Zimbabwe's ruling ZANU-PF party has rejected demands by the leader of the opposition for the immediate release of opposition activists. Morgan Tsvangirai, leader of the main opposition Movement for Democratic Change, is demanding the immediate release of all opposition and civic activists before he agrees to the full implementation of the recently signed power sharing agreement. This comes ahead of a possible meeting early next week between Tsvangirai and President Robert Mugabe. The meeting is a last-ditch effort by the opposition leader to revive the stalled power-sharing agreement that was supposed to lead to the formation of a unity government. Political analyst Glen Mpani tells reporter Peter Clottey that the opposition is within its rights to ask for release of the detainees.

"The demands of Morgan Tsvangirai are in line with what every progressive Zimbabwean is thinking of right now because the charges that the ZANU-PF government has leveled against the MDC activists and the civil society's Jestina Mokoko, who has been arrested, are not new. ZANU-PF has got a history of trumping up charges, creating stories of people plotting coups to overthrow the government as a way of weakening the opposition," Mpani noted.

He said both the African Union and the Southern African Development Community (SADC) have paid little heed to distress calls of repression allegedly committed by the ruling ZANU-PF government.

"These allegations have been dismissed by SADC, and they have been dismissed externally. And I think for these activists to be continued being detained by ZANU-PF while ZANU-PF is claiming that it is willing to talk to the MDC is in itself pretentious. So for Morgan to demand for the immediate and unconditional release of the activists is one condition that ZANU-PF has to be able to deal with as a sign of showing how sincere they are about the power-sharing agreement," he said.

Mpani said the bone of contention in the current impasse can be easily resolved by ZANU-PF fully implementing the agreement.

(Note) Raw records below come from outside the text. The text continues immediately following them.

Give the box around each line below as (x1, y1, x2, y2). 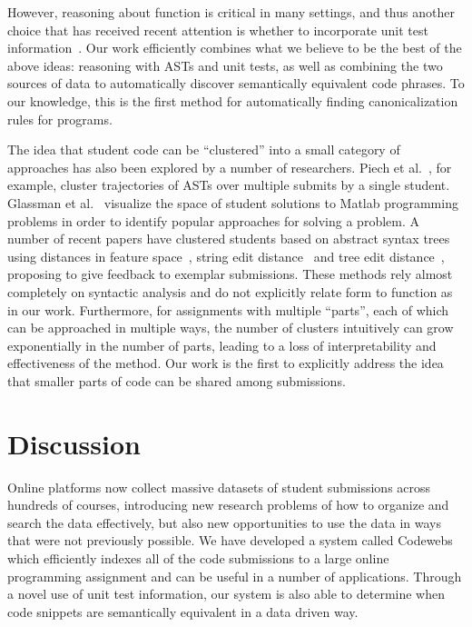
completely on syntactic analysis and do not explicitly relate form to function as (7, 282, 453, 301)
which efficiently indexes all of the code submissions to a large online (7, 548, 389, 567)
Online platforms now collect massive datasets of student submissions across (7, 477, 431, 496)
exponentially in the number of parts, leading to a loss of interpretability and (7, 335, 437, 354)
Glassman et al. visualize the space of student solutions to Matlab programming (7, 193, 458, 212)
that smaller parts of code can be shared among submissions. (7, 371, 346, 390)
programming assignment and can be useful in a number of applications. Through (7, 566, 462, 585)
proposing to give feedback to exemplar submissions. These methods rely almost (7, 264, 453, 284)

"The ball is in the court of ZANU-PF. If you look at the current agreement and to what they have so far agreed on, we see that the balance of distribution is skewed in favor of ZANU-PF… the ball is in the court of the ZANU-PF to either accept or not to accept the concerns of the opposition MDC," Mpani pointed out.

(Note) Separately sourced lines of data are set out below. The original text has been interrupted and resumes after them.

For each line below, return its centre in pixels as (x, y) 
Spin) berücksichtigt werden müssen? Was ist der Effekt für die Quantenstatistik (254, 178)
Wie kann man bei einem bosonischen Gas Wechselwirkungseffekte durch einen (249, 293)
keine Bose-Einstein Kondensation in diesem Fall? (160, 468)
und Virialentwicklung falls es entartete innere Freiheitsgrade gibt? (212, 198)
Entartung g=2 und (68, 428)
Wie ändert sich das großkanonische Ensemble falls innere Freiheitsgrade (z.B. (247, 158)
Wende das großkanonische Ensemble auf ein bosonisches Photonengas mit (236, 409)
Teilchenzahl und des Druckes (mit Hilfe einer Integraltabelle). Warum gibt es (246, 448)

He said the only way the impasse would be surmounted is when ZANU-PF meets MDC concerns and agrees fully to implement the agreement.

"Any opportunity for negotiation should be viewed as an opportunity where the deadlock can be broken. But the deadlock can only be worked through if ZANU-PF accepts that the MDC is an equal partner, and the MDC is not being coerced or been trampled upon by the ruling party. And I think if that approach is taken, then a solution can be found," he said.

Mpani said although the opposition does not have enough leverage within the SADC region, it has a lot of support in Zimbabwe.

"I think the leverage for Morgan Tsvangirai is only immersed in the amount of support that he has within the country. Obviously, he doesn't have enough in the region because the decision by SADC dampens the whole process because SADC gave a decision that outrightly gave support to Mugabe. And even if the issue is taken to the AU (African Union), I don't think they would come up with a different position. So the only place where Tsvangirai has and currently holds now is to say 'if I don't get into this agreement, things are not going to change the economy is going to remain as it is.' People are still going to view Zimbabwe as a state that is repressive and a state where nothing has changed. So that in itself is leverage enough to be able to assist in providing an opportunity in which Mugabe can look at things differently," Mpani noted.

Opposition leader Tsvangirai also accused President Mugabe's government of breaching the power-sharing agreement by abducting and detaining MDC activists. He demanded the unconditional release of party activists before the power-sharing deal can be implemented.

Meanwhile, the presidents of South Africa and Mozambique will meet Zimbabwe political parties on Monday in a new regional push to break the power-sharing deadlock. South Africa's President Kgalema Motlanthe will lead a SADC delegation that includes Mozambique President Armando Guebuza and mediator and former South African President Thabo Mbeki.